● **What is required**:
An acceptable answer contains every record below, unchanged, and no pictures.

(Dataset entries)
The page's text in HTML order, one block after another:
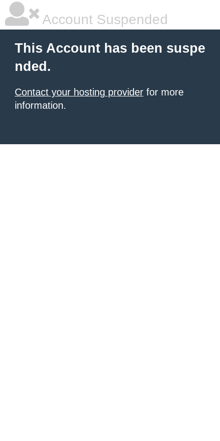
Account Suspended
This Account has been suspe
nded.
Contact your hosting provider for more
information.
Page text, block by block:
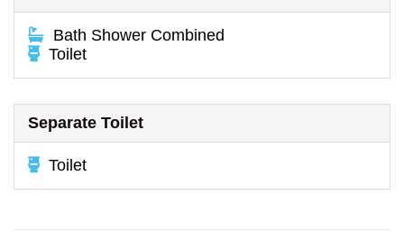
Bath Shower Combined
Toilet
Separate Toilet
Toilet
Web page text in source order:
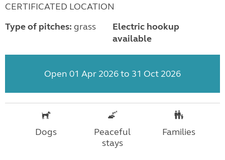
CERTIFICATED LOCATION
Type of pitches: grass
Electric hookup
available
Open 01 Apr 2026 to 31 Oct 2026
Dogs
Peaceful
stays
Families
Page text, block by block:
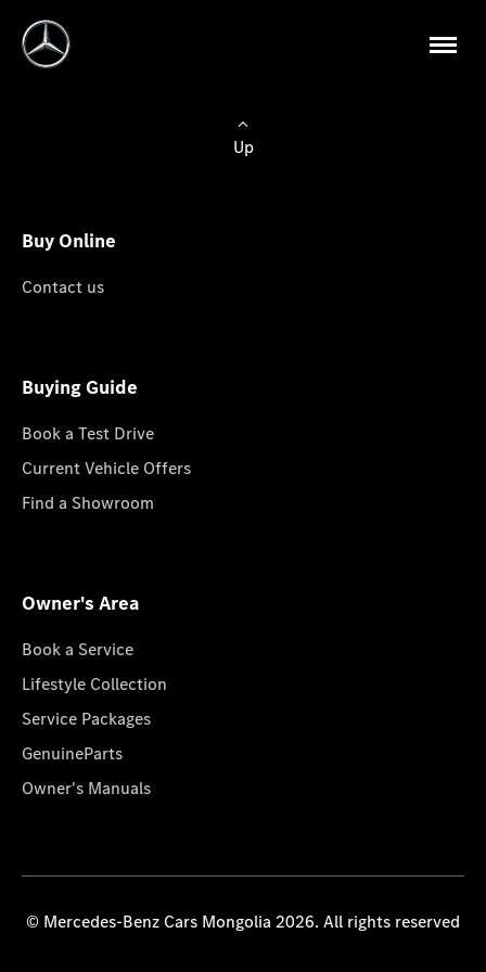
Up
Buy Online
Contact us
Buying Guide
Book a Test Drive
Current Vehicle Offers
Find a Showroom
Owner's Area
Book a Service
Lifestyle Collection
Service Packages
GenuineParts
Owner's Manuals
© Mercedes-Benz Cars Mongolia 2026. All rights reserved
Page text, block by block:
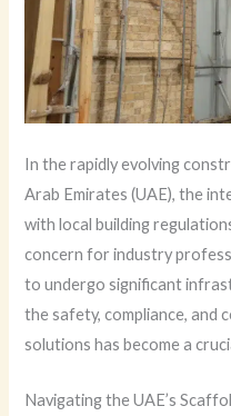
In the rapidly evolving
Arab Emirates (UAE), the
with local building
concern for industry
to undergo significant
the safety, compliance,
solutions has become a
Navigating the UAE’s
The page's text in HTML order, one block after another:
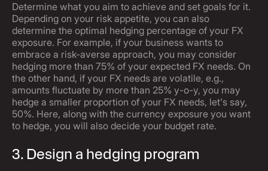
Determine what you aim to achieve and set goals for it.
Depending on your risk appetite, you can also
determine the optimal hedging percentage of your FX
exposure. For example, if your business wants to
embrace a risk-averse approach, you may consider
hedging more than 75% of your expected FX needs. On
the other hand, if your FX needs are volatile, e.g.,
amounts fluctuate by more than 25% y-o-y, you may
hedge a smaller proportion of your FX needs, let's say,
50%. Here, along with the currency exposure you want
to hedge, you will also decide your budget rate.
3. Design a hedging program
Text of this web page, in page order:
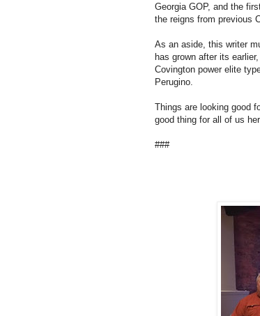
Georgia GOP, and the
the reigns from previous
As an aside, this writer
has grown after its
Covington power elite
Perugino.
Things are looking good
good thing for all of us
###
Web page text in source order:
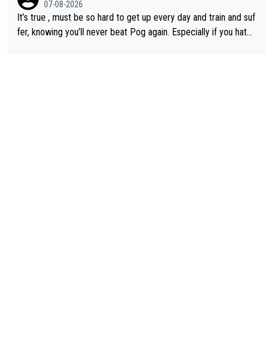
07-08-2026
It’s true , must be so hard to get up every day and train and suf
fer, knowing you’ll never beat Pog again. Especially if you hate
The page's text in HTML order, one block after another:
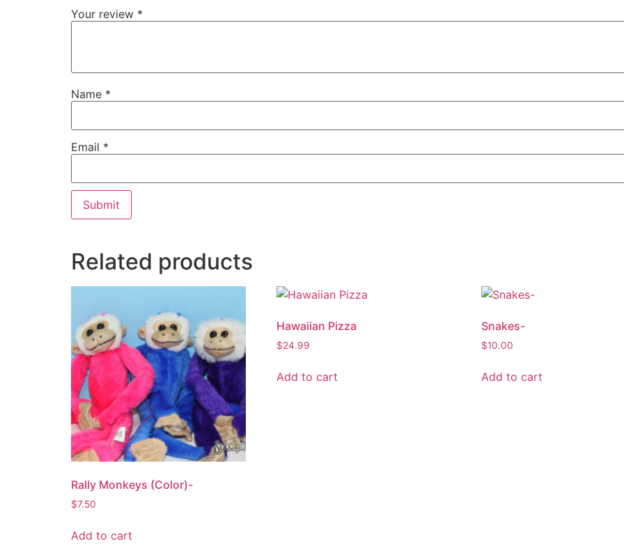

● **Exercise solution**:
The page's text in HTML order, one block after another:
Account Suspended
This Account has been suspe
nded.
Contact your hosting provider for more
information.
Page text, block by block:
Bath Shower Combined
Toilet
Separate Toilet
Toilet
Web page text in source order:
CERTIFICATED LOCATION
Type of pitches: grass
Electric hookup
available
Open 01 Apr 2026 to 31 Oct 2026
Dogs
Peaceful
stays
Families
Page text, block by block:
Up
Buy Online
Contact us
Buying Guide
Book a Test Drive
Current Vehicle Offers
Find a Showroom
Owner's Area
Book a Service
Lifestyle Collection
Service Packages
GenuineParts
Owner's Manuals
© Mercedes-Benz Cars Mongolia 2026. All rights reserved
Page text, block by block:
In the rapidly evolving
Arab Emirates (UAE), the
with local building
concern for industry
to undergo significant
the safety, compliance,
solutions has become a
Navigating the UAE’s
The page's text in HTML order, one block after another:
Determine what you aim to achieve and set goals for it.
Depending on your risk appetite, you can also
determine the optimal hedging percentage of your FX
exposure. For example, if your business wants to
embrace a risk-averse approach, you may consider
hedging more than 75% of your expected FX needs. On
the other hand, if your FX needs are volatile, e.g.,
amounts fluctuate by more than 25% y-o-y, you may
hedge a smaller proportion of your FX needs, let's say,
50%. Here, along with the currency exposure you want
to hedge, you will also decide your budget rate.
3. Design a hedging program
Text of this web page, in page order:
Georgia GOP, and the
the reigns from previous
As an aside, this writer
has grown after its
Covington power elite
Perugino.
Things are looking good
good thing for all of us
###
Web page text in source order:
07-08-2026
It’s true , must be so hard to get up every day and train and suf
fer, knowing you’ll never beat Pog again. Especially if you hate
The page's text in HTML order, one block after another:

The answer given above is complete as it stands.